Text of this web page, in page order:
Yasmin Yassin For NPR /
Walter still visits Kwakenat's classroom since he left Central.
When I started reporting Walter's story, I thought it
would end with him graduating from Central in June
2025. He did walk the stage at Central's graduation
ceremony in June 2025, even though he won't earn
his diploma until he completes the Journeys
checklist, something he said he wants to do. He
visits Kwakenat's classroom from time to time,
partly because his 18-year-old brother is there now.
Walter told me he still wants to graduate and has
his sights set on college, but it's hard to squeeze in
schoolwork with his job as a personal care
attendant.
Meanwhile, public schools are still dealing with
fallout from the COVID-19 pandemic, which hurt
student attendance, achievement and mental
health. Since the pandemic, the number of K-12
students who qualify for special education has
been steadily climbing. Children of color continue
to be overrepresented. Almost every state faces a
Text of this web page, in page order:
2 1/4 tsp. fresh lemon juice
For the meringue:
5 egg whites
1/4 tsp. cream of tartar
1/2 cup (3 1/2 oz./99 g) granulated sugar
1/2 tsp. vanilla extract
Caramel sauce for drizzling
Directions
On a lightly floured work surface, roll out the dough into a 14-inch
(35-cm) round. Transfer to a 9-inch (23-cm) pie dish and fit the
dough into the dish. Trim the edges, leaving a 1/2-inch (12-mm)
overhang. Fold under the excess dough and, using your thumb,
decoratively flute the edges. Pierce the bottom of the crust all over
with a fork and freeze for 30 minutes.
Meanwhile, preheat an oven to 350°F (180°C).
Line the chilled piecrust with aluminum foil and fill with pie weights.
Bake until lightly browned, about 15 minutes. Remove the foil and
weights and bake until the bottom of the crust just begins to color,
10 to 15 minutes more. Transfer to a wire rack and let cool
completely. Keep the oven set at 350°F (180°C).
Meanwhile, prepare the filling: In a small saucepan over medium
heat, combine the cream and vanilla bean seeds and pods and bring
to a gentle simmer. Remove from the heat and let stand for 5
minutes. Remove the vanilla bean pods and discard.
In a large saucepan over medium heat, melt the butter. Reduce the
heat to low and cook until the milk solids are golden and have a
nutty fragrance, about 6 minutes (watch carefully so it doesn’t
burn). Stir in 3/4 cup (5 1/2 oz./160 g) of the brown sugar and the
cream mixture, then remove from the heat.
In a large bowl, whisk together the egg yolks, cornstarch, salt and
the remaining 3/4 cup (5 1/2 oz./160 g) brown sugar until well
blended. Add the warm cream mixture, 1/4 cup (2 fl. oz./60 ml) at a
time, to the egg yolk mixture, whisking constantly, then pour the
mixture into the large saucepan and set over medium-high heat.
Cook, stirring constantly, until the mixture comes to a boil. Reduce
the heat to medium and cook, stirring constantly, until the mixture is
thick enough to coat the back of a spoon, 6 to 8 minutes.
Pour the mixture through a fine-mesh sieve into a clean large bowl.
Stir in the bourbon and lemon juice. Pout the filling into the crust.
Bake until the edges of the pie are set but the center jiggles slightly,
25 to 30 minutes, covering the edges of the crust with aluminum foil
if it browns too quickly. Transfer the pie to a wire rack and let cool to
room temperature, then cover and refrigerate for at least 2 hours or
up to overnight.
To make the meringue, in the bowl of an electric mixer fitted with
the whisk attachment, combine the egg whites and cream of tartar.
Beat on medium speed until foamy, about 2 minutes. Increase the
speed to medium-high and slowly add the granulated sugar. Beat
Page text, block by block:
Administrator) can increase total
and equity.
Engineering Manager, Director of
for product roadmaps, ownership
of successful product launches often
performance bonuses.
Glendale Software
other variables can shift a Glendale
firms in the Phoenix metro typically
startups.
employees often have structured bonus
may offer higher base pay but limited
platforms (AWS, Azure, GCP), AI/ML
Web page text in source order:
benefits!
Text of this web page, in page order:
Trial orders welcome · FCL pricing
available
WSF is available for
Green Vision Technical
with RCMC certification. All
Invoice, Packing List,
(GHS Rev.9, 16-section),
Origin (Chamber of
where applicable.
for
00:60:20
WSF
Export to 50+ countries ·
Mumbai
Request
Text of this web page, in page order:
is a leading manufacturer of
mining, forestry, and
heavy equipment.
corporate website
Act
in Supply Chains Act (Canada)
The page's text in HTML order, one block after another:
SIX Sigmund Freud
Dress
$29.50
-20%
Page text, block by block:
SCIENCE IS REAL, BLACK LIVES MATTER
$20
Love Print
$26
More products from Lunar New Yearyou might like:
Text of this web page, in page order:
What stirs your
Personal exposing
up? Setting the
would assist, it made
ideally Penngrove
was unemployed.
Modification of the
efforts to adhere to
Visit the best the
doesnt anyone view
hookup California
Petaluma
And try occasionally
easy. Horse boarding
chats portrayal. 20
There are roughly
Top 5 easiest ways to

═══

-- What the exercise asks --
Take the line above containing "to be overrepresented.", the line containing "decoratively flute the", and all lines in between, and copy them exactly without anything else.

-- Solution for this problem --
to be overrepresented. Almost every state faces a
Text of this web page, in page order:
2 1/4 tsp. fresh lemon juice
For the meringue:
5 egg whites
1/4 tsp. cream of tartar
1/2 cup (3 1/2 oz./99 g) granulated sugar
1/2 tsp. vanilla extract
Caramel sauce for drizzling
Directions
On a lightly floured work surface, roll out the dough into a 14-inch
(35-cm) round. Transfer to a 9-inch (23-cm) pie dish and fit the
dough into the dish. Trim the edges, leaving a 1/2-inch (12-mm)
overhang. Fold under the excess dough and, using your thumb,
decoratively flute the edges. Pierce the bottom of the crust all over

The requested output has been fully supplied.